I included below some passages noting the information disparity between the benefactor and beneficiary. I am curious if over time the information exchange and the elements involved sort of make sense to the benefactor or if it is always a somewhat confusing situation. 


“Beneficiary experiences activation in the presence of benefactor, tries to help him, to do something. He understands the needs of his partner very well, but reciprocity exists only in the beginning. Over time the harmony in these relations breaks down for the reason that *benefactor is dismissive of the arguments and conclusions of beneficiary*, and even tries to impose his own point of view and control his behavior.”


“… However, a supervisor will take more of a clear leadership role, dominating the exchange, whereas *the beneficiary feels no obligation to the benefactor to hang around once his contributions have been slighted*.”


“*Benefactor may feel irritation because he is unable to understand the requests and needs of the beneficiary*. <<<< THIS. Over time, does this make more sense?
Beneficiary, in turn, trying to reach an understanding, can begin to over-dramatize the situation. *He feels that the benefactor is not considering his interests and may make attempts to re-educate his partner, but this proves to be useless. The benefactor still does not understand what was wanted of him*.” *<<< THIS!!*


“One partner called the benefactor uses his "creative" function to activate the weak function of beneficiary. *However, good reverse feedback does not exist in these relations, since both strong functions of beneficiary have no effect on the benefactor*. This mechanism dictates the nature of these relations: *everything that beneficiary says or does, the benefactor doesn't see as very important and significant*, the beneficiary, in contrast, sees the benefactor as a very significant person.”
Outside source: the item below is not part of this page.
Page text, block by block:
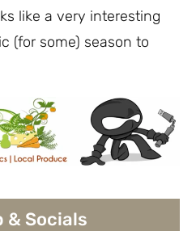
like a very interesting
(for some) season to
& Socials

“*The benefactor is not inclined to give much recognition to the beneficiary*, seeing him as a weaker partner, so he tends to periodically patronize the beneficiary, order him around, attempt to teach him.”
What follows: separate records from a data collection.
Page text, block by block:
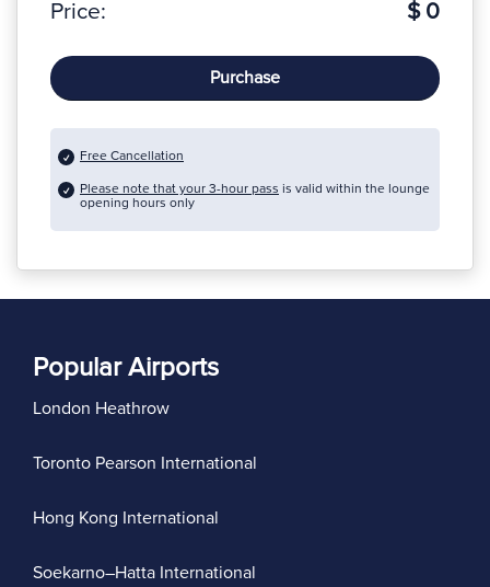
Price: $ 0
Purchase
Free Cancellation
Please note that your 3-hour pass is valid within the lounge
opening hours only
Popular Airports
London Heathrow
Toronto Pearson International
Hong Kong International
Soekarno–Hatta International

“The benefactor is as if always asking or requesting something from the beneficiary, the beneficiary as if owes something to the benefactor, he perfectly picks up on the position of the benefactor. *Benefactor, however, does not fully hear the beneficiary and does not look into his problems*: it seems that the beneficiary will somehow manage on his own and arrange his life in any case.”
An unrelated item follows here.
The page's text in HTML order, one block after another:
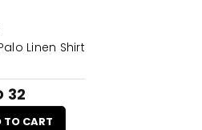
Linen Shirt
32
TO CART

“Therefore, in these relations the beneficiary will periodically put up some resistance and grumble at the benefactor in order to distance. *Nevertheless, this kind of ‘disloyalty’ has almost no psychological effect on the benefactor.*”


“Quasi-identical component brings the possibility of mutual learning, but simultaneously there are difficulties in trying to convince your benefactor, prove something to him, or adopt his point of view.*<<< YES. Can't convince because he was never there to hear it in a sense.*


“To the benefactor it seems that the beneficiary is always doing something wrong, and that it can be done better. Benefactor sees the beneficiary as dependent, spoiled, poorly adapted to life in some way - it seems that without him the beneficiary will be lost. So he spends his time demanding, teaching, explaining, while the beneficiary keeps trying.” 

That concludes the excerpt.